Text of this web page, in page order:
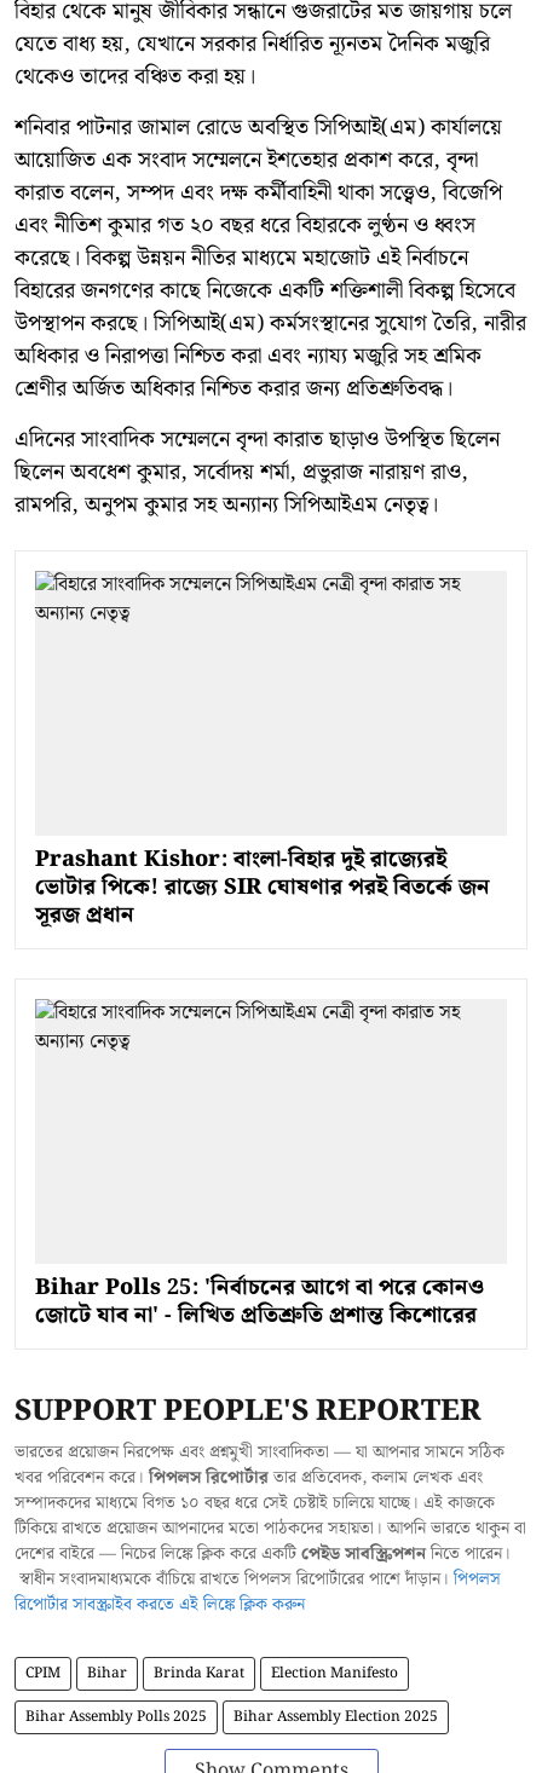
বিহার থেকে মানুষ জীবিকার সন্ধানে গুজরাটের মত জায়গায় চলে
যেতে বাধ্য হয়, যেখানে সরকার নির্ধারিত ন্যূনতম দৈনিক মজুরি
থেকেও তাদের বঞ্চিত করা হয়।
শনিবার পাটনার জামাল রোডে অবস্থিত সিপিআই(এম) কার্যালয়ে
আয়োজিত এক সংবাদ সম্মেলনে ইশতেহার প্রকাশ করে, বৃন্দা
কারাত বলেন, সম্পদ এবং দক্ষ কর্মীবাহিনী থাকা সত্ত্বেও, বিজেপি
এবং নীতিশ কুমার গত ২০ বছর ধরে বিহারকে লুণ্ঠন ও ধ্বংস
করেছে। বিকল্প উন্নয়ন নীতির মাধ্যমে মহাজোট এই নির্বাচনে
বিহারের জনগণের কাছে নিজেকে একটি শক্তিশালী বিকল্প হিসেবে
উপস্থাপন করছে। সিপিআই(এম) কর্মসংস্থানের সুযোগ তৈরি, নারীর
অধিকার ও নিরাপত্তা নিশ্চিত করা এবং ন্যায্য মজুরি সহ শ্রমিক
শ্রেণীর অর্জিত অধিকার নিশ্চিত করার জন্য প্রতিশ্রুতিবদ্ধ।
এদিনের সাংবাদিক সম্মেলনে বৃন্দা কারাত ছাড়াও উপস্থিত ছিলেন
ছিলেন অবধেশ কুমার, সর্বোদয় শর্মা, প্রভুরাজ নারায়ণ রাও,
রামপরি, অনুপম কুমার সহ অন্যান্য সিপিআইএম নেতৃত্ব।
Prashant Kishor: বাংলা-বিহার দুই রাজ্যেরই
ভোটার পিকে! রাজ্যে SIR ঘোষণার পরই বিতর্কে জন
সূরজ প্রধান
Bihar Polls 25: 'নির্বাচনের আগে বা পরে কোনও
জোটে যাব না' - লিখিত প্রতিশ্রুতি প্রশান্ত কিশোরের
SUPPORT PEOPLE'S REPORTER
ভারতের প্রয়োজন নিরপেক্ষ এবং প্রশ্নমুখী সাংবাদিকতা — যা আপনার সামনে সঠিক
খবর পরিবেশন করে।পিপলস রিপোর্টারতার প্রতিবেদক, কলাম লেখক এবং
সম্পাদকদের মাধ্যমে বিগত ১০ বছর ধরে সেই চেষ্টাই চালিয়ে যাচ্ছে। এই কাজকে
টিকিয়ে রাখতে প্রয়োজন আপনাদের মতো পাঠকদের সহায়তা। আপনি ভারতে থাকুন বা
দেশের বাইরে — নিচের লিঙ্কে ক্লিক করে একটিপেইড সাবস্ক্রিপশননিতে পারেন।
স্বাধীন সংবাদমাধ্যমকে বাঁচিয়ে রাখতে পিপলস রিপোর্টারের পাশে দাঁড়ান।পিপলস
রিপোর্টার সাবস্ক্রাইব করতে এই লিঙ্কে ক্লিক করুন
CPIM Bihar Brinda Karat
Election Manifesto
Bihar Assembly Polls 2025
Bihar Assembly Election 2025

********************

Without the pictures, repeat the entries above line by line, from the first through the one that contains "করেছে। বিকল্প উন্নয়ন", both ends included.

:: YOUR SOLUTION ::
Text of this web page, in page order:
বিহার থেকে মানুষ জীবিকার সন্ধানে গুজরাটের মত জায়গায় চলে
যেতে বাধ্য হয়, যেখানে সরকার নির্ধারিত ন্যূনতম দৈনিক মজুরি
থেকেও তাদের বঞ্চিত করা হয়।
শনিবার পাটনার জামাল রোডে অবস্থিত সিপিআই(এম) কার্যালয়ে
আয়োজিত এক সংবাদ সম্মেলনে ইশতেহার প্রকাশ করে, বৃন্দা
কারাত বলেন, সম্পদ এবং দক্ষ কর্মীবাহিনী থাকা সত্ত্বেও, বিজেপি
এবং নীতিশ কুমার গত ২০ বছর ধরে বিহারকে লুণ্ঠন ও ধ্বংস
করেছে। বিকল্প উন্নয়ন নীতির মাধ্যমে মহাজোট এই নির্বাচনে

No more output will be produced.